Figure 3. RPA stimulates XPF‐ERCC1 activity by binding to the 5′ arms of a DNA fork substrate.

1. Fluorescence anisotropy assay to determine the binding constants of RPA for either “simple fork” or “+leading‐strand” substrates. The blue diamonds denote the fluorophore‐labelled nucleotides.
2. Nuclease activity of XE on “+leading strand” or DNA:RNA hybrid (5′ ssRNA on the bottom strand) substrates in the presence or absence of 80 nM RPA. RPA cannot stimulate XE to overcome the inhibition of a model nascent leading strand when the 5′‐ssDNA overhang is replaced with 5′ ssRNA. Green line denotes RNA.

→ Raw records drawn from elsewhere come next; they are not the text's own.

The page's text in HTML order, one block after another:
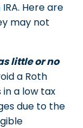
Here are
may not
little or no
a Roth
in a low tax
due to the
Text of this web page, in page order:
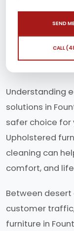
SEND
CALL
Understanding
solutions in
safer choice for
Upholstered
cleaning can
comfort, and
Between desert
customer
furniture in
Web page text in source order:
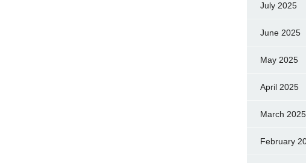
July 2025
June 2025
May 2025
April 2025
March 2025
February
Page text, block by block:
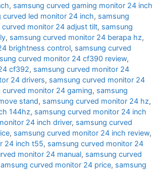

3. (Top panel) Nuclease activity of XE on “+leading‐strand” substrate in the presence or absence of either the WT RPA or the truncated RPA (RPA70C442). (Bottom panel) A schematic representation of the structural domains of WT RPA and RPA70C442. Purple boxes represent the DNA‐binding domains (DBD) designated as A–F. The orange box represents the winged helix domain. RPA70, RPA32 and RPA14 denote the three subunits of RPA.
4. Limited proteolysis assay to determine structural changes in RPA in the presence or absence of the indicated substrates. 800 nM RPA was incubated with 100 nM unlabelled DNA substrates (simple fork; +leading strand; or no DNA) prior to digestion with 500 nM trypsin in a time course. Reaction samples were separated in Bis‐Tris SDS–PAGE (4–12%) and stained with InstantBlue. Red arrows indicated tryptic digestion pattern of RPA.